Philippine musical group

The Bukas Palad Music Ministry (Filipino for "generous"; literally, "open palm") is a Roman Catholic, contemporary worship musical group in the Philippines that composes, records, and performs original religious music. Since 1986, Bukas Palad has recorded over a dozen albums with the Jesuit Music Ministry of Jesuit Communications Foundation, a ministry of the Philippine Province of the Society of Jesus, based in Ateneo de Manila University. The group has performed in over a hundred solo concerts across the country and overseas in Japan, Hong Kong, the United States, and Canada.

==History==
Norman Agatep, Jandi Arboleda, and Rev Fr. Manoling Francisco SJ began writing liturgical songs as high school students. Their songs were eventually popularised through use in Catholic Masses and other liturgical services nationwide.

After Francisco joined the Society of Jesus in 1986, Agatep and Arboleda gathered some friends to sing at a wedding. This group continued singing and soon recorded their first album of original songs, entitled "Bukas Palad", which also became the group's name.

==Music==
Bukas Palad has produced well over a hundred original liturgical and inspirational songs composed by Agatep, Arboleda, Francisco, and other members, as well as setting text to music like various Biblical passages and religious poems. Very few of Bukas Palad's members received formal musical training, yet over the years they have become a significant force in the Filipino music industry.

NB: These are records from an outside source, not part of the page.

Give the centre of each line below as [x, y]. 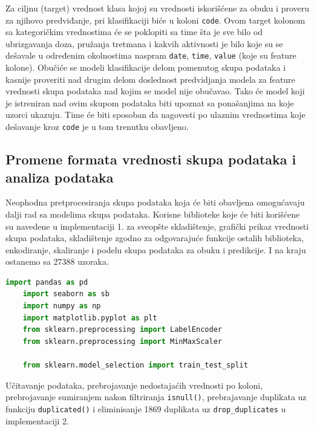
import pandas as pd [47, 282]
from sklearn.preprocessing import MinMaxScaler [122, 341]
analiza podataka [60, 177]
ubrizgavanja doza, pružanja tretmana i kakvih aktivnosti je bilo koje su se [144, 43]
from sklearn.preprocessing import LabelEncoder [122, 330]
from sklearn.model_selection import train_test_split [135, 365]
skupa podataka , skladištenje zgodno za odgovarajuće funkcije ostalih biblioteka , [155, 238]
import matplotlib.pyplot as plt [90, 318]

The group has also written hymns popular in the Philippines, such as "Hindî Kitá Malílimutan" ("I Will Not Forget You"), "Tanging Yaman" ("Only Treasure"), "Sa 'Yo Lamang" ("Only Yours"), "Anima Christi", "Humayo't Ihayág" ("Go Forth and Proclaim") and "I Will Sing Forever". Many of their musical settings for portions of the Mass, such as the Gloria, the Lord's Prayer, and the Agnus Dei, are popular throughout the country. Popular Filipino artists like Lea Salonga, Regine Velasquez, Gary Valenciano, Basil Valdez, Jamie Rivera, Joey Albert, Cooky Chua, and Noel Cabangon have also covered and popularised the group's songs.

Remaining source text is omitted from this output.